We consider the problem of optimally scheduling a processor executing a multilayer protocol in an intelligent Network Interface Controller (NIC). In particular, we assume a typical LAN environment with class 4 transport service, a connectionless network service, and a class 1 link level protocol. We develop a queuing model for the problem. In the most general case this becomes a cyclic queuing network in which some queues have dedicated servers, and the others have a common schedulable server. We use sample path arguments and Markov decision theory to determine optimal service schedules. The optimal throughputs are compared with those obtained with simple policies. The optimal policy yields upto 25% improvement in some cases. In some other cases, the optimal policy does only slightly better than much simpler policies.

Tunable Locally-Optimal Geographical Forwarding in Wireless Sensor Networks with Sleep-Wake Cycling Nodes

We consider a wireless sensor network whose main function is to detect certain infrequent alarm events, and to forward alarm packets to a base station, using geographical forwarding. The nodes know their locations, and they sleep-wake cycle, waking up periodically but not synchronously. In this situation, when a node has a packet to forward to the sink, there is a trade-off between how long this node waits for a suitable neighbor to wake up and the progress the packet makes towards the sink once it is forwarded to this neighbor. Hence, in choosing a relay node, we consider the problem of minimizing average delay subject to a constraint on the average progress. By constraint relaxation, we formulate this next hop relay selection problem as a Markov decision process (MDP). The exact optimal solution (BF (Best Forward)) can be found, but is computationally intensive. Next, we consider a mathematically simplified model for which the optimal policy (SF (Simplified Forward)) turns out to be a simple one-step-look-ahead rule. Simulations show that SF is very close in performance to BF, even for reasonably small node density. We then study the end-to-end performance of SF in comparison with two extremal policies: Max Forward (MF) and First Forward (FF), and an end-to-end delay minimising policy proposed by Kim et al. 1]. We find that, with appropriate choice of one hop average progress constraint, SF can be tuned to provide a favorable trade-off between end-to-end packet delay and the number of hops in the forwarding path.

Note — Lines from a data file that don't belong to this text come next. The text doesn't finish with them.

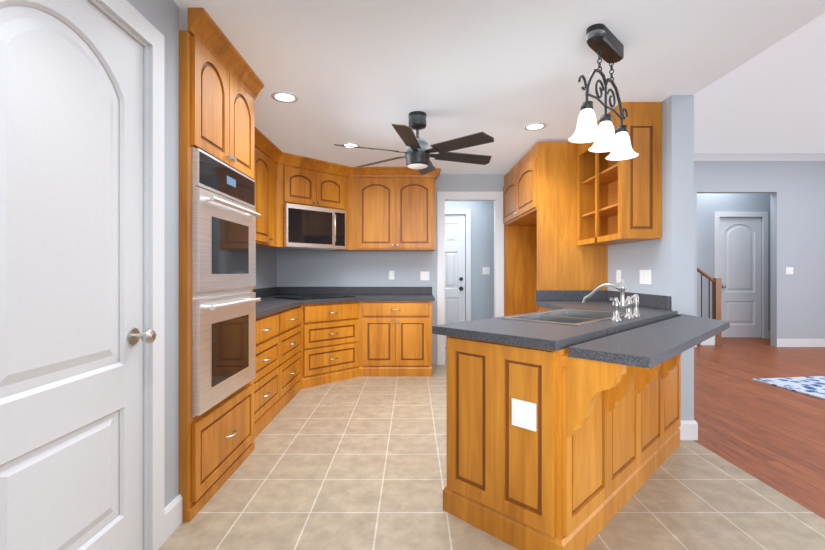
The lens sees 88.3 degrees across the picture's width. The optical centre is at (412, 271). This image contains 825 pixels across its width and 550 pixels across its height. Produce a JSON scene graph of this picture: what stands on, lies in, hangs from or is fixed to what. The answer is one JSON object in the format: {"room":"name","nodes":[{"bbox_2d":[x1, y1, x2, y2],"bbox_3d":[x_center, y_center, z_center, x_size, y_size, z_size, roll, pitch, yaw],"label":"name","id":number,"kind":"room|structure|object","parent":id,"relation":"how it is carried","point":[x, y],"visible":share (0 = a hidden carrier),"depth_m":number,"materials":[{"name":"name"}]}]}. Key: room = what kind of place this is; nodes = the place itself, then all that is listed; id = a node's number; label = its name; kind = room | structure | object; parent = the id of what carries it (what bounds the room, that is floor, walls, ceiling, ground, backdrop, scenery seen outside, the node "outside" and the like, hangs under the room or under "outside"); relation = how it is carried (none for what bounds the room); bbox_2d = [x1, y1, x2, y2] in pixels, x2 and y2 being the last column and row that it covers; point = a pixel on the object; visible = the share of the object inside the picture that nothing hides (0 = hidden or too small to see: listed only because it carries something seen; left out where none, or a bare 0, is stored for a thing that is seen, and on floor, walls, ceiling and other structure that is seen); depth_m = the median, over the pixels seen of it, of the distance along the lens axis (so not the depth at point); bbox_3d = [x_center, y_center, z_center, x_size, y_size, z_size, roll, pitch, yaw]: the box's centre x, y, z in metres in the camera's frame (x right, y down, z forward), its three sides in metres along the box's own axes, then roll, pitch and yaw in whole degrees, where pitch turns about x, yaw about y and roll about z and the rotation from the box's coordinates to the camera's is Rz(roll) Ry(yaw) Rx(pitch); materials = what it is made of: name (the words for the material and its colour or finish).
{"room":"kitchen","nodes":[
{"label":"kitchen","id":0,"kind":"room"},
{"bbox_2d":[127,0,178,507],"bbox_3d":[-1.500,-0.035,0.019,0.760,2.470,4.038,0,0,0],"label":"wall","id":1,"kind":"structure","parent":0,"point":[161,17],"depth_m":1.97,"materials":[{"name":"paint"}]},
{"bbox_2d":[0,0,155,549],"bbox_3d":[-1.107,0.121,1.393,0.121,2.134,0.785,0,0,0],"label":"pantry door","id":2,"kind":"structure","parent":1,"relation":"in","point":[74,336],"depth_m":1.41,"materials":[{"name":"white wood"}]},
{"bbox_2d":[88,0,163,549],"bbox_3d":[-1.170,0.078,1.393,0.140,2.245,0.985,0,0,0],"label":"trim","id":3,"kind":"structure","parent":1,"relation":"attached to","point":[126,16],"depth_m":1.80,"materials":[{"name":"white wood"}]},
{"bbox_2d":[253,248,276,288],"bbox_3d":[-1.820,-0.035,3.834,0.120,2.470,3.592,0,0,0],"label":"wall","id":4,"kind":"structure","parent":0,"point":[266,267],"depth_m":5.12,"materials":[{"name":"paint"}]},
{"bbox_2d":[277,174,505,364],"bbox_3d":[0.049,-0.035,5.570,3.618,2.470,0.120,0,0,0],"label":"wall","id":5,"kind":"structure","parent":0,"point":[309,268],"depth_m":5.51,"materials":[{"name":"paint"}]},
{"bbox_2d":[389,271,393,279],"bbox_3d":[-0.270,0.040,5.505,0.070,0.115,0.007,0,0,0],"label":"electrical outlet","id":6,"kind":"object","parent":5,"relation":"attached to","point":[391,275],"visible":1,"depth_m":5.50,"materials":[{"name":"white plastic"}]},
{"bbox_2d":[420,271,428,279],"bbox_3d":[0.160,0.050,5.505,0.115,0.115,0.007,0,0,0],"label":"electrical outlet","id":7,"kind":"object","parent":5,"relation":"attached to","point":[424,275],"visible":1,"depth_m":5.50,"materials":[{"name":"white plastic"}]},
{"bbox_2d":[437,192,503,364],"bbox_3d":[0.750,0.080,5.561,0.860,2.240,0.140,0,0,0],"label":"trim","id":8,"kind":"structure","parent":5,"relation":"attached to","point":[497,197],"depth_m":5.49,"materials":[{"name":"white wood"}]},
{"bbox_2d":[445,201,493,320],"bbox_3d":[0.569,-0.035,6.760,2.578,2.470,0.120,0,0,0],"label":"wall","id":9,"kind":"structure","parent":0,"point":[482,255],"depth_m":6.69,"materials":[{"name":"paint"}]},
{"bbox_2d":[445,215,464,346],"bbox_3d":[0.435,0.144,6.696,0.794,2.088,0.121,0,0,0],"label":"hall door","id":10,"kind":"structure","parent":9,"relation":"in","point":[454,268],"depth_m":6.72,"materials":[{"name":"white wood"}]},
{"bbox_2d":[482,267,489,273],"bbox_3d":[1.160,-0.020,6.696,0.115,0.115,0.007,0,0,0],"label":"light switch","id":11,"kind":"object","parent":9,"relation":"attached to","point":[485,270],"visible":1,"depth_m":6.69,"materials":[{"name":"white plastic"}]},
{"bbox_2d":[158,337,824,549],"bbox_3d":[3.400,1.225,4.000,13.200,0.050,12.000,0,0,0],"label":"floor","id":12,"kind":"structure","parent":0,"point":[358,463],"depth_m":2.49,"materials":[{"name":"tile"}]},
{"bbox_2d":[179,8,263,521],"bbox_3d":[-1.381,-0.035,2.459,0.753,2.470,0.838,0,0,0],"label":"tall cabinet","id":13,"kind":"object","parent":12,"relation":"on","point":[221,85],"visible":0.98,"depth_m":2.19,"materials":[{"name":"brown wood"}]},
{"bbox_2d":[192,147,260,417],"bbox_3d":[-1.062,0.050,2.459,0.137,1.326,0.754,0,0,0],"label":"wall oven","id":14,"kind":"object","parent":13,"relation":"in","point":[224,216],"visible":0.98,"depth_m":2.32,"materials":[{"name":"silver metal"}]},
{"bbox_2d":[253,311,280,438],"bbox_3d":[-1.444,0.766,3.262,0.629,0.868,0.719,0,0,0],"label":"base cabinet","id":15,"kind":"object","parent":12,"relation":"on","point":[267,382],"depth_m":3.31,"materials":[{"name":"brown wood"}]},
{"bbox_2d":[281,304,304,409],"bbox_3d":[-1.444,0.766,3.981,0.629,0.868,0.719,0,0,0],"label":"base cabinet","id":16,"kind":"object","parent":12,"relation":"on","point":[300,347],"depth_m":4.00,"materials":[{"name":"brown wood"}]},
{"bbox_2d":[253,287,361,317],"bbox_3d":[-1.173,0.261,4.195,1.170,0.141,2.626,0,0,0],"label":"countertop","id":17,"kind":"structure","parent":16,"relation":"on","point":[268,304],"depth_m":4.87,"materials":[{"name":"stone"}]},
{"bbox_2d":[273,295,355,299],"bbox_3d":[-1.113,0.286,4.863,0.520,0.009,0.760,0,0,45],"label":"cooktop","id":18,"kind":"object","parent":17,"relation":"in","point":[313,297],"visible":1,"depth_m":4.72,"materials":[{"name":"black glass"}]},
{"bbox_2d":[361,301,428,375],"bbox_3d":[-0.193,0.766,5.194,0.764,0.868,0.629,0,0,0],"label":"base cabinet","id":19,"kind":"object","parent":12,"relation":"on","point":[394,334],"depth_m":4.88,"materials":[{"name":"brown wood"}]},
{"bbox_2d":[317,287,434,300],"bbox_3d":[-0.421,0.261,5.189,1.353,0.141,0.638,0,0,0],"label":"countertop","id":20,"kind":"structure","parent":19,"relation":"on","point":[368,293],"depth_m":5.49,"materials":[{"name":"stone"}]},
{"bbox_2d":[503,142,606,315],"bbox_3d":[1.500,-0.020,4.779,0.715,2.440,1.458,0,0,0],"label":"surround","id":21,"kind":"object","parent":12,"relation":"on","point":[543,250],"visible":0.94,"depth_m":4.05,"materials":[{"name":"brown wood"}]},
{"bbox_2d":[443,306,681,549],"bbox_3d":[1.019,0.757,2.880,1.695,0.884,2.336,0,0,0],"label":"base cabinet","id":22,"kind":"object","parent":12,"relation":"on","point":[579,467],"depth_m":1.91,"materials":[{"name":"brown wood"}]},
{"bbox_2d":[512,398,535,431],"bbox_3d":[0.472,0.605,1.804,0.115,0.115,0.007,0,0,45],"label":"electrical outlet","id":23,"kind":"object","parent":22,"relation":"attached to","point":[523,414],"visible":1,"depth_m":1.80,"materials":[{"name":"white plastic"}]},
{"bbox_2d":[432,306,641,350],"bbox_3d":[0.623,0.294,2.404,1.050,0.040,1.424,0,0,0],"label":"countertop","id":24,"kind":"structure","parent":22,"relation":"on","point":[548,336],"depth_m":2.02,"materials":[{"name":"stone"}]},
{"bbox_2d":[569,314,729,368],"bbox_3d":[1.385,0.319,2.260,0.365,0.038,1.884,0,0,43],"label":"bar","id":25,"kind":"object","parent":24,"relation":"on","point":[650,346],"visible":0.9,"depth_m":1.83,"materials":[{"name":"stone"}]},
{"bbox_2d":[563,354,638,457],"bbox_3d":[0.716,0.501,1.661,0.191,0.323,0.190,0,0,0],"label":"corbel","id":26,"kind":"object","parent":22,"relation":"attached to","point":[601,399],"depth_m":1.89,"materials":[{"name":"brown wood"}]},
{"bbox_2d":[535,290,677,325],"bbox_3d":[1.443,0.244,3.061,0.830,0.140,1.974,0,0,0],"label":"countertop","id":27,"kind":"structure","parent":22,"relation":"on","point":[652,309],"depth_m":3.38,"materials":[{"name":"stone"}]},
{"bbox_2d":[501,309,632,325],"bbox_3d":[0.975,0.371,2.618,0.460,0.207,0.840,0,0,45],"label":"sink","id":28,"kind":"object","parent":27,"relation":"in","point":[572,317],"visible":0.25,"depth_m":2.71,"materials":[{"name":"metal"}]},
{"bbox_2d":[582,279,639,320],"bbox_3d":[1.220,0.158,2.479,0.353,0.230,0.314,0,0,0],"label":"faucet","id":29,"kind":"object","parent":27,"relation":"on","point":[628,303],"visible":1,"depth_m":2.50,"materials":[{"name":"grey metal"}]},
{"bbox_2d":[697,267,721,344],"bbox_3d":[4.697,0.450,7.308,0.706,1.497,0.725,0,0,0],"label":"stairs","id":30,"kind":"structure","parent":12,"relation":"on","point":[716,303],"depth_m":6.96,"materials":[{"name":"brown wood"}]},
{"bbox_2d":[752,376,824,399],"bbox_3d":[5.070,1.192,4.095,2.400,0.013,1.600,0,0,-8],"label":"rug","id":31,"kind":"object","parent":12,"relation":"on","point":[813,386],"visible":1,"depth_m":4.51,"materials":[{"name":"blue fabric"}]},
{"bbox_2d":[173,0,824,173],"bbox_3d":[-0.600,-1.320,3.000,5.200,0.100,10.000,0,0,0],"label":"ceiling","id":32,"kind":"structure","parent":0,"point":[369,73],"depth_m":2.55,"materials":[{"name":"paint"}]},
{"bbox_2d":[253,130,256,245],"bbox_3d":[-1.593,-0.770,3.591,0.329,1.000,0.582,0,0,0],"label":"upper cabinet","id":33,"kind":"object","parent":32,"relation":"hanging from","point":[255,131],"depth_m":3.87,"materials":[{"name":"brown wood"}]},
{"bbox_2d":[257,134,272,245],"bbox_3d":[-1.593,-0.770,4.030,0.329,1.000,0.540,0,0,0],"label":"upper cabinet","id":34,"kind":"object","parent":32,"relation":"hanging from","point":[264,147],"depth_m":4.12,"materials":[{"name":"brown wood"}]},
{"bbox_2d":[256,202,276,247],"bbox_3d":[-1.604,-0.505,4.525,0.308,0.470,0.450,0,0,0],"label":"upper cabinet","id":35,"kind":"object","parent":32,"relation":"hanging from","point":[274,203],"depth_m":4.50,"materials":[{"name":"brown wood"}]},
{"bbox_2d":[277,202,284,247],"bbox_3d":[-1.526,-0.505,4.663,0.271,0.470,0.271,0,0,0],"label":"upper cabinet","id":36,"kind":"object","parent":32,"relation":"hanging from","point":[280,205],"depth_m":4.56,"materials":[{"name":"brown wood"}]},
{"bbox_2d":[271,91,297,102],"bbox_3d":[-0.925,-1.266,3.080,0.190,0.007,0.190,0,0,0],"label":"recessed light","id":37,"kind":"object","parent":32,"relation":"in","point":[284,97],"visible":1,"depth_m":3.07,"materials":[{"name":"white glass"}]},
{"bbox_2d":[273,146,364,213],"bbox_3d":[-1.179,-1.005,4.904,1.158,0.530,1.208,0,0,0],"label":"upper cabinet","id":38,"kind":"object","parent":32,"relation":"hanging from","point":[299,180],"depth_m":4.85,"materials":[{"name":"brown wood"}]},
{"bbox_2d":[278,203,345,249],"bbox_3d":[-1.182,-0.505,4.932,0.407,0.462,0.780,0,0,45],"label":"microwave","id":39,"kind":"object","parent":38,"relation":"attached to","point":[312,228],"visible":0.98,"depth_m":4.78,"materials":[{"name":"silver metal"}]},
{"bbox_2d":[329,210,352,250],"bbox_3d":[-0.912,-0.505,5.277,0.271,0.470,0.271,0,0,0],"label":"upper cabinet","id":40,"kind":"object","parent":32,"relation":"hanging from","point":[347,211],"depth_m":5.18,"materials":[{"name":"brown wood"}]},
{"bbox_2d":[341,143,359,148],"bbox_3d":[-0.622,-1.266,4.260,0.190,0.007,0.190,0,0,0],"label":"recessed light","id":41,"kind":"object","parent":32,"relation":"in","point":[353,144],"visible":0.75,"depth_m":4.22,"materials":[{"name":"white glass"}]},
{"bbox_2d":[349,214,356,250],"bbox_3d":[-0.825,-0.505,5.354,0.450,0.470,0.308,0,0,0],"label":"upper cabinet","id":42,"kind":"object","parent":32,"relation":"hanging from","point":[352,217],"depth_m":5.20,"materials":[{"name":"brown wood"}]},
{"bbox_2d":[357,167,400,250],"bbox_3d":[-0.413,-0.770,5.344,0.527,1.000,0.329,0,0,0],"label":"upper cabinet","id":43,"kind":"object","parent":32,"relation":"hanging from","point":[389,208],"depth_m":5.18,"materials":[{"name":"brown wood"}]},
{"bbox_2d":[334,111,493,174],"bbox_3d":[0.040,-1.053,3.420,1.249,0.432,1.340,0,0,0],"label":"ceiling fan","id":44,"kind":"object","parent":32,"relation":"hanging from","point":[418,152],"visible":1,"depth_m":3.34,"materials":[{"name":"black metal"}]},
{"bbox_2d":[401,167,436,250],"bbox_3d":[0.002,-0.770,5.344,0.547,1.000,0.329,0,0,0],"label":"upper cabinet","id":45,"kind":"object","parent":32,"relation":"hanging from","point":[417,190],"depth_m":5.18,"materials":[{"name":"brown wood"}]},
{"bbox_2d":[524,122,545,129],"bbox_3d":[1.066,-1.266,3.700,0.190,0.007,0.190,0,0,0],"label":"recessed light","id":46,"kind":"object","parent":32,"relation":"in","point":[535,126],"visible":1,"depth_m":3.70,"materials":[{"name":"white glass"}]},
{"bbox_2d":[568,23,638,160],"bbox_3d":[1.050,-0.972,2.310,0.176,0.595,0.682,0,0,45],"label":"pendant light","id":47,"kind":"object","parent":32,"relation":"hanging from","point":[604,43],"visible":1,"depth_m":2.27,"materials":[{"name":"white glass"}]},
{"bbox_2d":[607,10,824,419],"bbox_3d":[1.940,-0.350,2.400,0.160,3.100,8.800,0,0,0],"label":"wall","id":48,"kind":"structure","parent":0,"point":[667,259],"depth_m":3.05,"materials":[{"name":"paint"}]},
{"bbox_2d":[616,270,620,282],"bbox_3d":[1.855,0.040,3.830,0.007,0.115,0.070,0,0,0],"label":"electrical outlet","id":49,"kind":"object","parent":48,"relation":"attached to","point":[618,276],"visible":0.98,"depth_m":3.82,"materials":[{"name":"white plastic"}]},
{"bbox_2d":[577,102,660,245],"bbox_3d":[1.709,-0.760,3.606,0.298,1.020,0.868,0,0,0],"label":"upper cabinet","id":50,"kind":"object","parent":48,"relation":"attached to","point":[618,201],"visible":0.73,"depth_m":3.18,"materials":[{"name":"brown wood"}]},
{"bbox_2d":[640,270,650,284],"bbox_3d":[1.855,0.040,3.390,0.007,0.115,0.160,0,0,0],"label":"light switch","id":51,"kind":"object","parent":48,"relation":"attached to","point":[645,276],"visible":1,"depth_m":3.38,"materials":[{"name":"white plastic"}]},
{"bbox_2d":[679,420,697,439],"bbox_3d":[2.030,1.133,4.923,0.019,0.135,3.782,0,0,0],"label":"baseboard","id":52,"kind":"structure","parent":48,"relation":"attached to","point":[689,428],"depth_m":3.03,"materials":[{"name":"white wood"}]},
{"bbox_2d":[697,193,770,337],"bbox_3d":[6.500,-0.350,7.370,7.000,3.100,0.900,0,0,0],"label":"wall","id":53,"kind":"structure","parent":0,"point":[709,205],"depth_m":7.70,"materials":[{"name":"paint"}]},
{"bbox_2d":[720,218,760,336],"bbox_3d":[5.946,0.099,7.696,0.775,2.178,0.121,0,0,0],"label":"door","id":54,"kind":"structure","parent":53,"relation":"in","point":[740,257],"depth_m":7.72,"materials":[{"name":"white wood"}]},
{"bbox_2d":[714,212,767,337],"bbox_3d":[5.945,0.055,7.690,0.970,2.290,0.019,0,0,0],"label":"trim","id":55,"kind":"structure","parent":53,"relation":"attached to","point":[764,215],"depth_m":7.68,"materials":[{"name":"white wood"}]},
{"bbox_2d":[694,161,824,346],"bbox_3d":[6.010,-0.350,6.860,7.980,3.100,0.120,0,0,0],"label":"wall","id":56,"kind":"structure","parent":0,"point":[796,189],"depth_m":6.80,"materials":[{"name":"paint"}]},
{"bbox_2d":[694,153,824,160],"bbox_3d":[5.520,-1.839,6.849,6.959,0.120,0.100,0,0,0],"label":"crown molding","id":57,"kind":"structure","parent":56,"relation":"attached to","point":[759,156],"depth_m":6.79,"materials":[{"name":"white wood"}]},
{"bbox_2d":[786,267,792,273],"bbox_3d":[6.030,-0.020,6.795,0.115,0.115,0.007,0,0,0],"label":"light switch","id":58,"kind":"object","parent":56,"relation":"attached to","point":[789,270],"visible":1,"depth_m":6.79,"materials":[{"name":"white plastic"}]},
{"bbox_2d":[777,339,824,346],"bbox_3d":[7.415,1.133,6.808,3.169,0.135,0.016,0,0,0],"label":"baseboard","id":59,"kind":"structure","parent":56,"relation":"attached to","point":[780,342],"depth_m":6.80,"materials":[{"name":"white wood"}]},
{"bbox_2d":[694,13,824,152],"bbox_3d":[6.000,-1.950,4.000,8.000,0.100,12.000,0,0,0],"label":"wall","id":60,"kind":"structure","parent":0,"point":[771,99],"depth_m":4.79,"materials":[{"name":"paint"}]}
]}

Optimal control of arrivals to queues with delayed queue length information

We consider discrete-time versions of two classical problems in the optimal control of admission to a queueing system: i) optimal routing of arrivals to two parallel queues and ii) optimal acceptance/rejection of arrivals to a single queue. We extend the formulation of these problems to permit a k step delay in the observation of the queue lengths by the controller. For geometric inter-arrival times and geometric service times the problems are formulated as controlled Markov chains with expected total discounted cost as the minimization objective. For problem i) we show that when k = 1, the optimal policy is to allocate an arrival to the queue with the smaller expected queue length (JSEQ: Join the Shortest Expected Queue). We also show that for this problem, for k greater than or equal to 2, JSEQ is not optimal. For problem ii) we show that when k = 1, the optimal policy is a threshold policy. There are, however, two thresholds m(0) greater than or equal to m(1) > 0, such that mo is used when the previous action was to reject, and mi is used when the previous action was to accept.

Delay and energy optimal two-hop relaying in delay tolerant networks

We study the trade-off between delivery delay and energy consumption in delay tolerant mobile wireless networks that use two-hop relaying. The source may not have perfect knowledge of the delivery status at every instant. We formulate the problem as a stochastic control problem with partial information, and study structural properties of the optimal policy. We also propose a simple suboptimal policy. We then compare the performance of the suboptimal policy against that of the optimal control with perfect information. These are bounds on the performance of the proposed policy with partial information. Several other related open loop policies are also compared with these bounds.